Aristóteles elaborou uma teoria do raciocínio como inferência. 

Inferir é obter uma proposição (expressão verbal susceptível de ser declarado verdadeiro ou não) como conclusão de uma outra ou de várias outras proposições que antecedem a sua explicação ou sua causa.

A teoria aristotélica do silogismo é o coração da lógica, pois é a teoria das demonstrações ou das provas, da qual depende o pensamento científico e filosófico. 

Um silogismo é constituído de três proposições. A primeira é chamada de premissa maior, a segunda de premissa menor e a terceira de conclusão. O exemplo mais famoso do silogismo é:

 Todos os homens são mortais. Primeira premissa.
 Sócrates é homem. Segunda premissa.
 Sócrates é mortal. Conclusão.

Um silogismo não é nem verdadeiro nem falso: ele é válido ou inválido, dependendo se a conclusão deriva das premissas. Apenas declarações podem ser verdadeiras ou falsas. 
O que a lógica mede é a relação entre declarações e proposições.
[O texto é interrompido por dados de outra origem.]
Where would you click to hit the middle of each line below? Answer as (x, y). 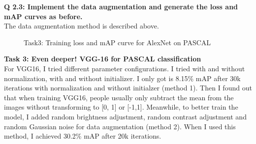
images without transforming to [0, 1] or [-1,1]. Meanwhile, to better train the (121, 107)
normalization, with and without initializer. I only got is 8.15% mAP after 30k (122, 78)
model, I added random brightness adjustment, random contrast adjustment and (125, 116)
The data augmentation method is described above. (81, 26)
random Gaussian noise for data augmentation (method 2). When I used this (120, 126)
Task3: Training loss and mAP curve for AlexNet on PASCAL (117, 42)
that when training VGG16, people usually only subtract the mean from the (119, 97)
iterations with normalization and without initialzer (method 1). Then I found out (128, 88)
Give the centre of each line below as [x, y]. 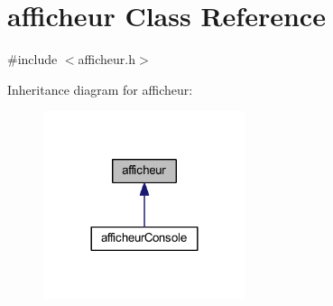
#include [32, 59]
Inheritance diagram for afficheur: [100, 89]
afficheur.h [106, 59]
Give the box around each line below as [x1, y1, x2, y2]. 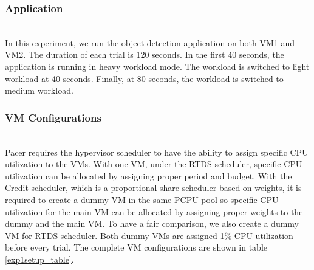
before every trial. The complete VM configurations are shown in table [5, 241, 268, 254]
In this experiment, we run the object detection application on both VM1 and [5, 36, 295, 49]
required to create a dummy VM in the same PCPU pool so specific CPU [5, 193, 279, 206]
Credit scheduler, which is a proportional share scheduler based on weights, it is [5, 181, 302, 194]
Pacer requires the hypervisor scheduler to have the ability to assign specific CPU [5, 145, 309, 158]
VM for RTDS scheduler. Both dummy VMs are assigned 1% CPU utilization [5, 229, 293, 241]
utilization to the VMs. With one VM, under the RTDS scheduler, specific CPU [5, 157, 302, 170]
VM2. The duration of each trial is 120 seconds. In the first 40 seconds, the [5, 48, 284, 61]
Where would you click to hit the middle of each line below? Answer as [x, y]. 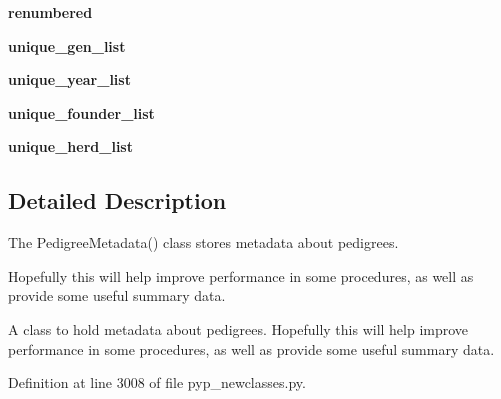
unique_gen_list [67, 45]
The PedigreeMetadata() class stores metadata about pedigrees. [203, 242]
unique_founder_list [81, 112]
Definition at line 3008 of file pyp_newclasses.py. [157, 382]
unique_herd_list [70, 146]
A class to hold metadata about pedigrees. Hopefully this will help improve [238, 328]
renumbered [50, 12]
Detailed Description [117, 200]
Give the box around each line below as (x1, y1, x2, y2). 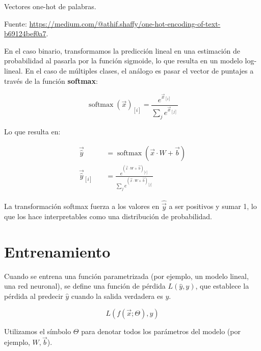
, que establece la (195, 280, 249, 291)
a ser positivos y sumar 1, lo (169, 201, 257, 212)
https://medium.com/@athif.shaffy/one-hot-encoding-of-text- (29, 18, 221, 29)
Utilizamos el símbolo (4, 325, 71, 336)
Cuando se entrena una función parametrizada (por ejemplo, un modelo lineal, (4, 270, 249, 281)
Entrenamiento (4, 241, 111, 262)
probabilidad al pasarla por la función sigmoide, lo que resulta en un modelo (4, 55, 243, 66)
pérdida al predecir (4, 291, 63, 301)

O que o silogismo acima prova por dedução é: se todos os homens são mortais e se Sócrates é um homem, então indubitavelmente Sócrates e mortal.
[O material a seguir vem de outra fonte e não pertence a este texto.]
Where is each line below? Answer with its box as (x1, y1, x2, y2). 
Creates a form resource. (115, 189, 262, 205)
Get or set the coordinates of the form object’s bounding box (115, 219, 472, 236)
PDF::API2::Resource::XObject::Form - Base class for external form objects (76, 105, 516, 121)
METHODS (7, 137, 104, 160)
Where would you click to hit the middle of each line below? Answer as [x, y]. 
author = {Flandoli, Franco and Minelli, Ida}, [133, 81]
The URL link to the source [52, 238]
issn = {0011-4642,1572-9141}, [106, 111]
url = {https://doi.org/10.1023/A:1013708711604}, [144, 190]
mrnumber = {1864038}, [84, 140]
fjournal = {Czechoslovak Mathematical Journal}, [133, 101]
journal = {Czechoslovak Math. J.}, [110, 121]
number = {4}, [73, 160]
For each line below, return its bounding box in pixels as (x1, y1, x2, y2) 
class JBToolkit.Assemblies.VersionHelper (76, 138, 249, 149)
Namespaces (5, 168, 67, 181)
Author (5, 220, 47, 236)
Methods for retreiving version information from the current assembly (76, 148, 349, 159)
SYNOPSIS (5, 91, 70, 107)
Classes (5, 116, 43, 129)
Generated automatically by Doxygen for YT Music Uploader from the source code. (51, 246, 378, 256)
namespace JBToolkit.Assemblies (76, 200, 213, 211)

Agora, isso prova que Sócrates é mortal? Não necessariamente. Essa conclusão é verdadeira apenas se as premissas do silogismo são verdadeiras. Por exemplo: como sabemos que todos os seres humanos são mortais? Essa premissa universal é baseada na indução. Sabemos que todo ser humano nascido antes de 1850 já morreu, no entanto, imagine que a atual geração de pessoas vivas seja a primeira de pessoas imortais? Apesar de isso ser altamente improvável, teoricamente não é impossível. Acrescente-se a isso que o número de pessoas vivas hoje é provavelmente maior do que o numero de todas as pessoas que nasceram antes de 1850, e veremos que depois de estudado pelo método indutivo menos da metade de todas as pessoas, lançamo-nos a uma conclusão sobre todas elas. Ou seja, não temos certeza que todos os homens são mortais. 

Tá bom! Imagine que um holocausto nuclear matou todas as pessoas da terra menos você. Isso faria você não ter dúvidas que todas as pessoas são mortais? Não com certeza absoluta! Você pode ser aquela exceção que nega a verdade universal.
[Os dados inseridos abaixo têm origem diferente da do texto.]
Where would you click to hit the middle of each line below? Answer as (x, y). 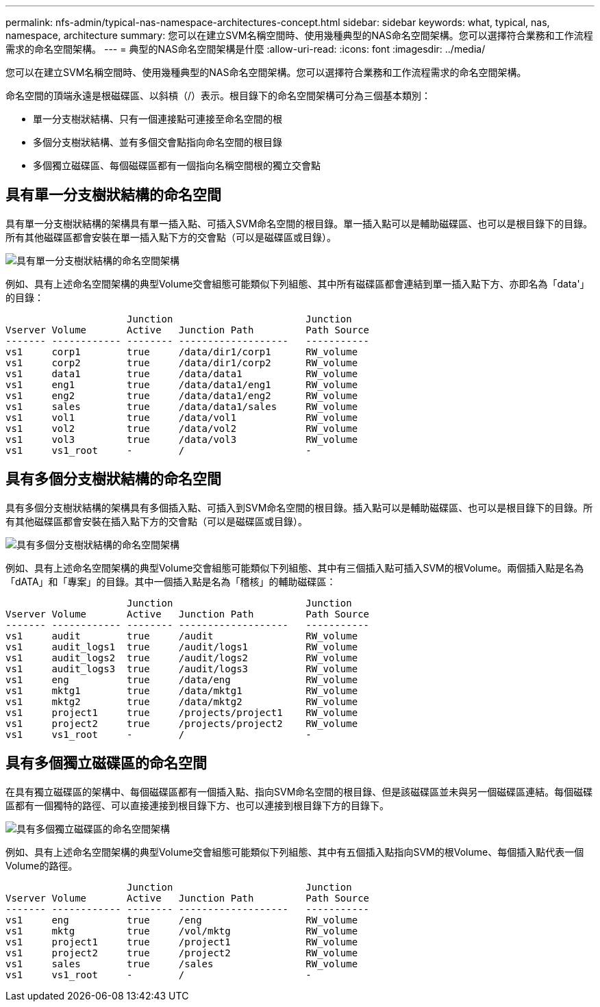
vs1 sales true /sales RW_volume (182, 964)
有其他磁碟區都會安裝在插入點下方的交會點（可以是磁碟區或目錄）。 (157, 521)
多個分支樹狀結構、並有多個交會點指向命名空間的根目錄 (158, 142)
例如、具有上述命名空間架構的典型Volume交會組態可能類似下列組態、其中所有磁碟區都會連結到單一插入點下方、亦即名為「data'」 (298, 283)
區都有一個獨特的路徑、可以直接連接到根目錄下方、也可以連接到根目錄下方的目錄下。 (197, 805)
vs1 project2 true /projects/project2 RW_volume (182, 723)
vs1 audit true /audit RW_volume (182, 636)
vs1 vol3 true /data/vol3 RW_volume (182, 439)
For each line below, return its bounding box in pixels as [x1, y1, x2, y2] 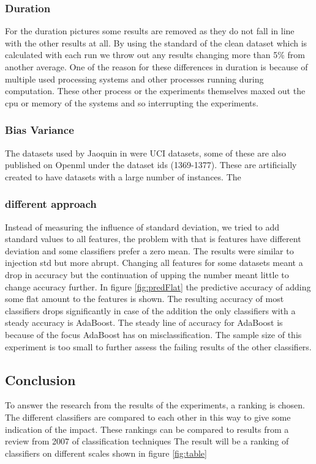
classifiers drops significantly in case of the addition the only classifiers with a [5, 304, 296, 317]
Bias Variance [5, 122, 74, 138]
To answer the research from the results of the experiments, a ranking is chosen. [5, 399, 305, 411]
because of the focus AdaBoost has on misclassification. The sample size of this [5, 328, 302, 341]
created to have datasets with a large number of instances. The [5, 170, 241, 183]
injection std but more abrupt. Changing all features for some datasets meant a [5, 256, 303, 269]
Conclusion [5, 370, 76, 389]
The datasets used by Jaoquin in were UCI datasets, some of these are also [5, 146, 286, 159]
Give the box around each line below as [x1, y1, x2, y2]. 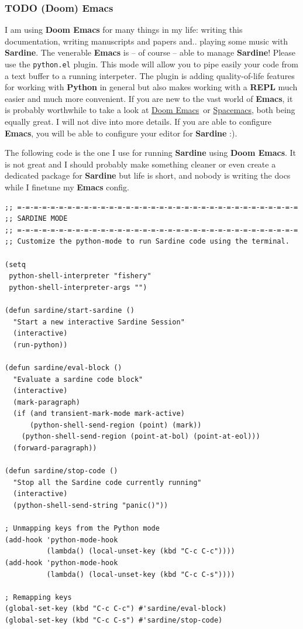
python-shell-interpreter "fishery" [9, 272, 151, 281]
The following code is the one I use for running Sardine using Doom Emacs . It [5, 146, 297, 159]
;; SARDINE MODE [5, 214, 68, 223]
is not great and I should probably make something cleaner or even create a [5, 158, 276, 170]
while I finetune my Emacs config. [5, 181, 129, 193]
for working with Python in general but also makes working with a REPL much [5, 81, 298, 93]
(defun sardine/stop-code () [5, 467, 118, 476]
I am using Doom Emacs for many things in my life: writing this [5, 23, 243, 36]

O que dizer da segunda premissa, de que Sócrates é um homem? E se ele for um mero fruto da imaginação de Platão. Talvez ele seja um robô ou um alienígena do espaço. Essas possibilidades teóricas podem ser ofensivas ou grotescas ao extremo, mas não deixam de ser possibilidades filosóficas, por mais remotas e improváveis que sejam. Nesse sentido, vemos que mesmo com a aplicação de silogismos jamais se chegará à certeza formal e absoluta.  

Descartes em seu discurso, onde ele apresenta algumas regras que devem ser obedecidas na busca da verdade coloca em primeiro lugar: nunca aceitar como verdadeira qualquer coisa que não seja reconhecida como verdade sem sombra de dúvida.

Muitos confirmam com uma certeza categórica, absoluta conceitos passíveis de serem relativizados. 

Foi a propósito de entrar em dois assuntos que envolvem este método que coloquei este breve resumo dessa área da filosofia ou desse elemento da lógica que é o silogismo.

O primeiro é em função de uma discussão entre duas instituições religiosas que possuem confissões antagônicas. Uma católica outra protestante. A primeira atribui a Maria um status que a outra rejeita. 

Tudo gira em torno do filme que tem no seu título a afirmação “Maria, mãe de Deus”, e trás no seu elenco o Padre Marcelo Rossi. A afirmação católica de atribuir a Maria esta prerrogativa se dá através de um silogismo:

- Maria é mãe de Jesus
- Jesus é Deus
- Logo, Maria é mãe de Deus

No campo da lógica este é um silogismo válido mas segundo a convicção protestante esbarra no fato das escrituras inferir que Jesus tinha também seu lado Humano. Portanto é um caso onde conclui-se que as premissas são verdadeiras, contudo a conclusão é falsa.                                                                                                                              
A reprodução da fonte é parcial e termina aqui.